MATERIAL PROVIDED:
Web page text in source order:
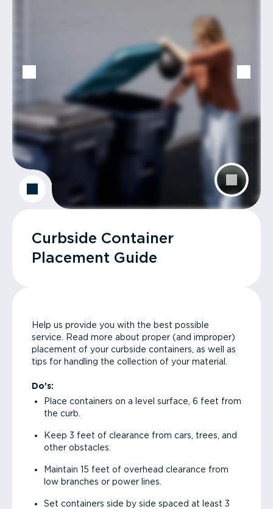
Curbside Container
Placement Guide
Help us provide you with the best possible
service. Read more about proper (and improper)
placement of your curbside containers, as well as
tips for handling the collection of your material.
Do’s:
Place containers on a level surface, 6 feet from
the curb.
Keep 3 feet of clearance from cars, trees, and
other obstacles.
Maintain 15 feet of overhead clearance from
low branches or power lines.
Set containers side by side spaced at least 3
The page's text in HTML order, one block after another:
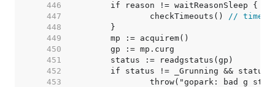
   446
   447
		checkTimeouts()
//
   448
   449
   450
   451
   452
   453
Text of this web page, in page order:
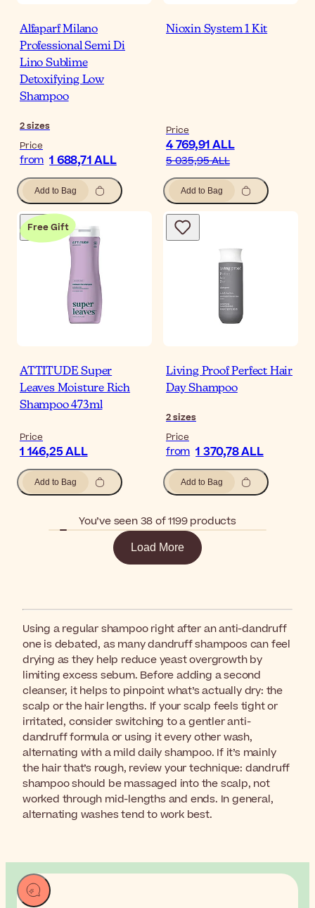
Alfaparf Milano
Professional Semi Di
Lino Sublime
Detoxifying Low
Shampoo
2sizes
Price
from 1 688,71 ALL
Add to Bag
Nioxin System 1 Kit
Price
4 769,91 ALL
5 035,95 ALL
Add to Bag
Free Gift
ATTITUDE Super
Leaves Moisture Rich
Shampoo 473ml
Price
1 146,25 ALL
Add to Bag
Living Proof Perfect Hair
Day Shampoo
2sizes
Price
from 1 370,78 ALL
Add to Bag
You’ve seen 38 of 1199 products
Load More
Using a regular shampoo right after an anti-dandruff
one is debated, as many dandruff shampoos can feel
drying as they help reduce yeast overgrowth by
limiting excess sebum. Before adding a second
cleanser, it helps to pinpoint what’s actually dry: the
scalp or the hair lengths. If your scalp feels tight or
irritated, consider switching to a gentler anti-
dandruff formula or using it every other wash,
alternating with a mild daily shampoo. If it’s mainly
the hair that’s rough, review your technique: dandruff
shampoo should be massaged into the scalp, not
worked through mid-lengths and ends. In general,
alternating washes tend to work best.
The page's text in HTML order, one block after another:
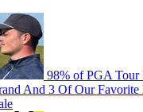
98% of PGA Tour
And 3 Of Our Favorite
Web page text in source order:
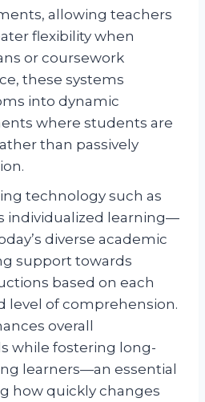
allowing teachers
flexibility when
or coursework
these systems
into dynamic
where students are
than passively
technology such as
individualized learning—
diverse academic
support towards
based on each
level of comprehension.
overall
while fostering long-
learners—an essential
how quickly changes
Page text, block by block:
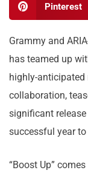
Pinterest
Grammy and
has teamed up
highly-anticipated
collaboration,
significant release
successful year to
“Boost Up”
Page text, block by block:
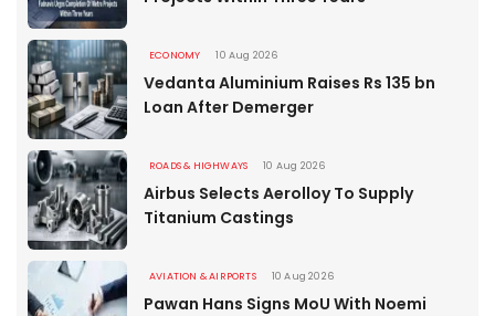
ECONOMY 10 Aug 2026
Vedanta Aluminium Raises Rs 135 bn
Loan After Demerger
ROADS & HIGHWAYS 10 Aug 2026
Airbus Selects Aerolloy To Supply
Titanium Castings
AVIATION & AIRPORTS 10 Aug 2026
Pawan Hans Signs MoU With Noemi
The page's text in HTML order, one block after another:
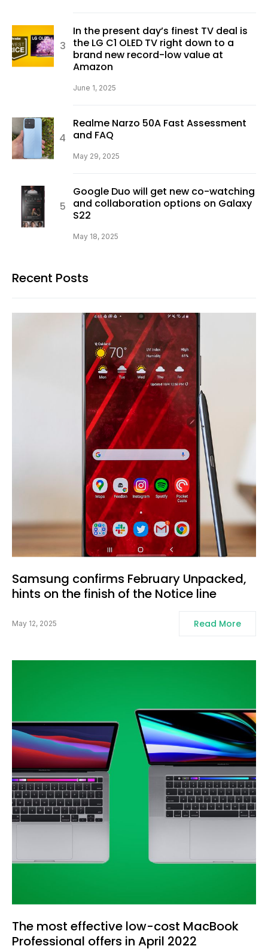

ACTION ITEM: The answer is every line of the data, exactly as written, with the pictures dropped.

SOLUTION:
Web page text in source order:
Curbside Container
Placement Guide
Help us provide you with the best possible
service. Read more about proper (and improper)
placement of your curbside containers, as well as
tips for handling the collection of your material.
Do’s:
Place containers on a level surface, 6 feet from
the curb.
Keep 3 feet of clearance from cars, trees, and
other obstacles.
Maintain 15 feet of overhead clearance from
low branches or power lines.
Set containers side by side spaced at least 3
The page's text in HTML order, one block after another:
   446
   447
		checkTimeouts()
//
   448
   449
   450
   451
   452
   453
Text of this web page, in page order:
Alfaparf Milano
Professional Semi Di
Lino Sublime
Detoxifying Low
Shampoo
2sizes
Price
from 1 688,71 ALL
Add to Bag
Nioxin System 1 Kit
Price
4 769,91 ALL
5 035,95 ALL
Add to Bag
Free Gift
ATTITUDE Super
Leaves Moisture Rich
Shampoo 473ml
Price
1 146,25 ALL
Add to Bag
Living Proof Perfect Hair
Day Shampoo
2sizes
Price
from 1 370,78 ALL
Add to Bag
You’ve seen 38 of 1199 products
Load More
Using a regular shampoo right after an anti-dandruff
one is debated, as many dandruff shampoos can feel
drying as they help reduce yeast overgrowth by
limiting excess sebum. Before adding a second
cleanser, it helps to pinpoint what’s actually dry: the
scalp or the hair lengths. If your scalp feels tight or
irritated, consider switching to a gentler anti-
dandruff formula or using it every other wash,
alternating with a mild daily shampoo. If it’s mainly
the hair that’s rough, review your technique: dandruff
shampoo should be massaged into the scalp, not
worked through mid-lengths and ends. In general,
alternating washes tend to work best.
The page's text in HTML order, one block after another:
98% of PGA Tour
And 3 Of Our Favorite
Web page text in source order:
allowing teachers
flexibility when
or coursework
these systems
into dynamic
where students are
than passively
technology such as
individualized learning—
diverse academic
support towards
based on each
level of comprehension.
overall
while fostering long-
learners—an essential
how quickly changes
Page text, block by block:
Pinterest
Grammy and
has teamed up
highly-anticipated
collaboration,
significant release
successful year to
“Boost Up”
Page text, block by block:
ECONOMY 10 Aug 2026
Vedanta Aluminium Raises Rs 135 bn
Loan After Demerger
ROADS & HIGHWAYS 10 Aug 2026
Airbus Selects Aerolloy To Supply
Titanium Castings
AVIATION & AIRPORTS 10 Aug 2026
Pawan Hans Signs MoU With Noemi
The page's text in HTML order, one block after another:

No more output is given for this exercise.